Sometimes, opportunities around the world lead straight back to South Jersey
By Elyse Notarianni
Photography by David Michael Howarth
Mary i hasn’t left her home since the pandemic started. Alongside her partner Nancy Schroeck, she’s spent the last year on her 13-acre Mullica Hill farm planting herbs, growing vegetables, picking berries and raising chickens.
But they’ve been far from isolated. Since last May, their farm, Sunshine Farm and Learning Center, has been a temporary home for off-the-beaten-path, pandemic-weary travelers looking for an escape.
“When the pandemic hit, so many people needed a place to go,” says Mary. “They were confined in their apartments and needed fresh air, or they lost their jobs and needed to feel useful. They wanted to learn how to grow their own food, how to work with their hands.”

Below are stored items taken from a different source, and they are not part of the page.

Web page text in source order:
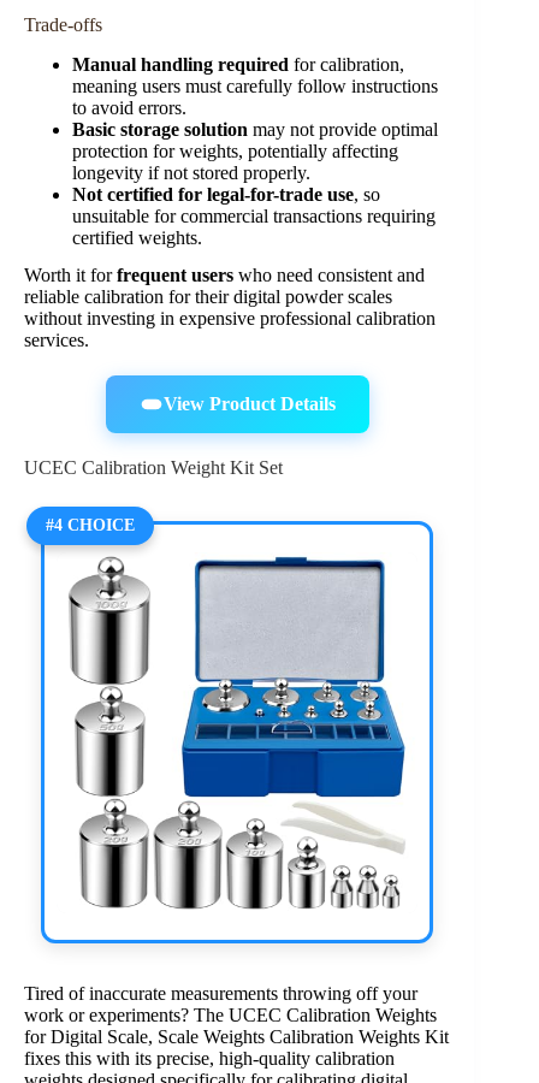
Trade-offs
Manual handling required for calibration,
meaning users must carefully follow instructions
to avoid errors.
Basic storage solution may not provide optimal
protection for weights, potentially affecting
longevity if not stored properly.
Not certified for legal-for-trade use, so
unsuitable for commercial transactions requiring
certified weights.
Worth it forfrequent users who need consistent and
reliable calibration for their digital powder scales
without investing in expensive professional calibration
services.
View Product Details
UCEC Calibration Weight Kit Set
#4 CHOICE
Tired of inaccurate measurements throwing off your
work or experiments? The UCEC Calibration Weights
for Digital Scale, Scale Weights Calibration Weights Kit
fixes this with its precise, high-quality calibration
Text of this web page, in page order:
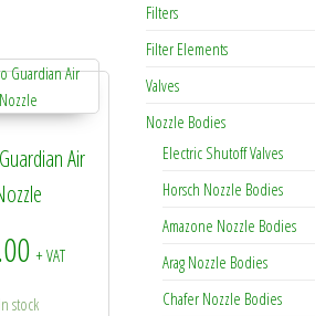
The options may be chosen on the product page
Air
+ VAT
In stock
Filters
Filter Elements
Valves
Nozzle Bodies
Electric Shutoff Valves
Horsch Nozzle Bodies
Amazone Nozzle Bodies
Arag Nozzle Bodies
Chafer Nozzle Bodies
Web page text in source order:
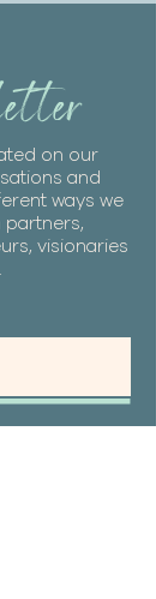
on our
and
ways we
partners,
visionaries
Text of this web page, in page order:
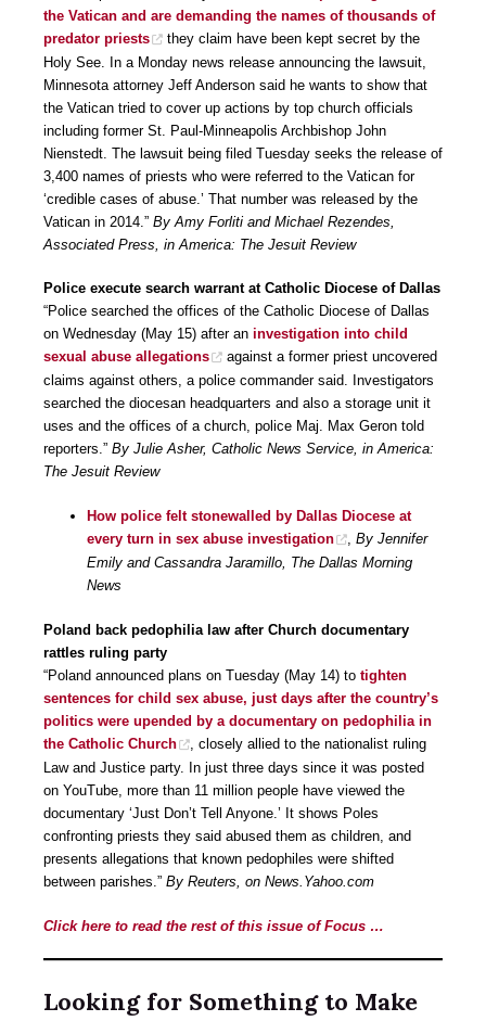
the Vatican and are demanding the names of thousands of
predator priests
they claim have been kept secret by the
Holy See. In a Monday news release announcing the lawsuit,
Minnesota attorney Jeff Anderson said he wants to show that
the Vatican tried to cover up actions by top church officials
including former St. Paul-Minneapolis Archbishop John
Nienstedt. The lawsuit being filed Tuesday seeks the release of
3,400 names of priests who were referred to the Vatican for
‘credible cases of abuse.’ That number was released by the
Vatican in 2014.” By Amy Forliti and Michael Rezendes,
Associated Press, in America: The Jesuit Review
Police execute search warrant at Catholic Diocese of Dallas
“Police searched the offices of the Catholic Diocese of Dallas
on Wednesday (May 15) after an investigation into child
sexual abuse allegations
against a former priest uncovered
claims against others, a police commander said. Investigators
searched the diocesan headquarters and also a storage unit it
uses and the offices of a church, police Maj. Max Geron told
reporters.” By Julie Asher, Catholic News Service, in America:
The Jesuit Review
How police felt stonewalled by Dallas Diocese at
every turn in sex abuse investigation
, By Jennifer
Emily and Cassandra Jaramillo, The Dallas Morning
News
Poland back pedophilia law after Church documentary
rattles ruling party
“Poland announced plans on Tuesday (May 14) to tighten
sentences for child sex abuse, just days after the country’s
politics were upended by a documentary on pedophilia in
the Catholic Church
, closely allied to the nationalist ruling
Law and Justice party. In just three days since it was posted
on YouTube, more than 11 million people have viewed the
documentary ‘Just Don’t Tell Anyone.’ It shows Poles
confronting priests they said abused them as children, and
presents allegations that known pedophiles were shifted
between parishes.” By Reuters, on News.Yahoo.com
Click here to read the rest of this issue of Focus …
Looking for Something to Make
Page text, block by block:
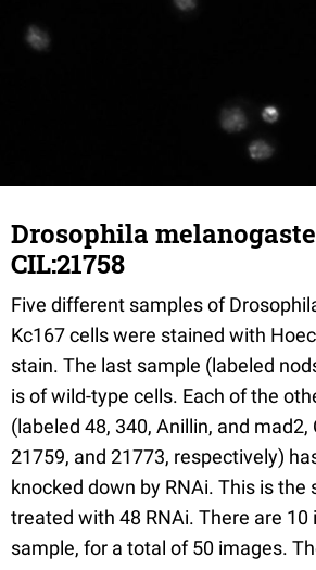
Drosophila
CIL:21758
Five different samples of
Kc167 cells were stained with
stain. The last sample (labeled
is of wild-type cells. Each of the
(labeled 48, 340, Anillin, and mad2,
21759, and 21773, respectively)
knocked down by RNAi. This is the
treated with 48 RNAi. There are 10
sample, for a total of 50 images.
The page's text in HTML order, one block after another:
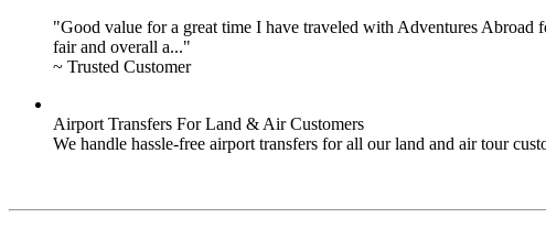
"Good value for a great time I have traveled with Adventures Abroad
fair and overall a..."
~ Trusted Customer
Airport Transfers For Land & Air Customers
We handle hassle-free airport transfers for all our land and air tour
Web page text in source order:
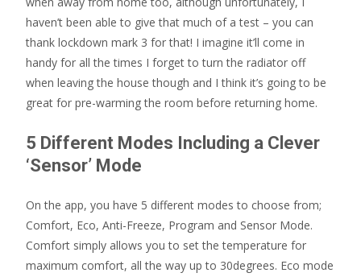
haven’t been able to give that much of a test – you can
thank lockdown mark 3 for that! I imagine it’ll come in
handy for all the times I forget to turn the radiator off
when leaving the house though and I think it’s going to be
great for pre-warming the room before returning home.
5 Different Modes Including a Clever
‘Sensor’ Mode
On the app, you have 5 different modes to choose from;
Comfort, Eco, Anti-Freeze, Program and Sensor Mode.
Comfort simply allows you to set the temperature for
maximum comfort, all the way up to 30degrees. Eco mode
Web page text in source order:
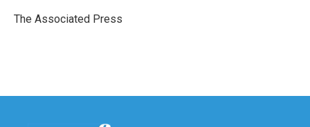
o
r
I
The Associated Press
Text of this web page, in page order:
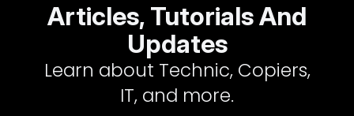
Articles, Tutorials And
Updates
Learn about Technic, Copiers,
IT, and more.
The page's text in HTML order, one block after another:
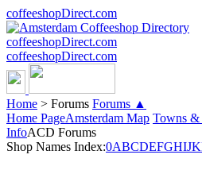
coffeeshopDirect.com
coffeeshopDirect.com
coffeeshopDirect.com
Home > Forums Forums ▲
Home PageAmsterdam Map Towns &
InfoACD Forums
Shop Names Index:0ABCDEFGHIJK
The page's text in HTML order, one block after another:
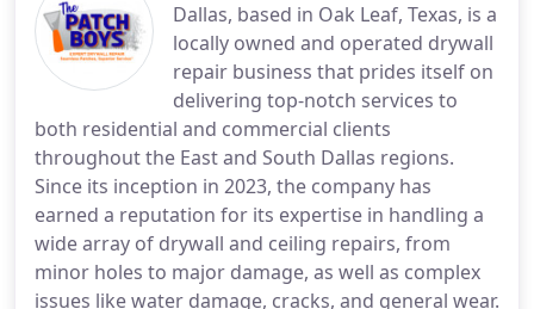
Dallas, based in Oak Leaf, Texas, is a
locally owned and operated drywall
repair business that prides itself on
delivering top-notch services to
both residential and commercial clients
throughout the East and South Dallas regions.
Since its inception in 2023, the company has
earned a reputation for its expertise in handling a
wide array of drywall and ceiling repairs, from
minor holes to major damage, as well as complex
issues like water damage, cracks, and general wear.

Mary understands that feeling. Her father was the fire department chief in Camden, and she grew up feeling suffocated by city life. She bought the farm 41 years ago when she was 27, working to build it acre by acre while pursuing her career as a musician and event entertainer. (She legally changed her full name to Mary i – lowercase i and all – for a more memorable stage name.) She helped build the farmhouse with her own 2 hands because “it’s hard to get a mortgage when you tell the bank you’re a professional clown,” she says.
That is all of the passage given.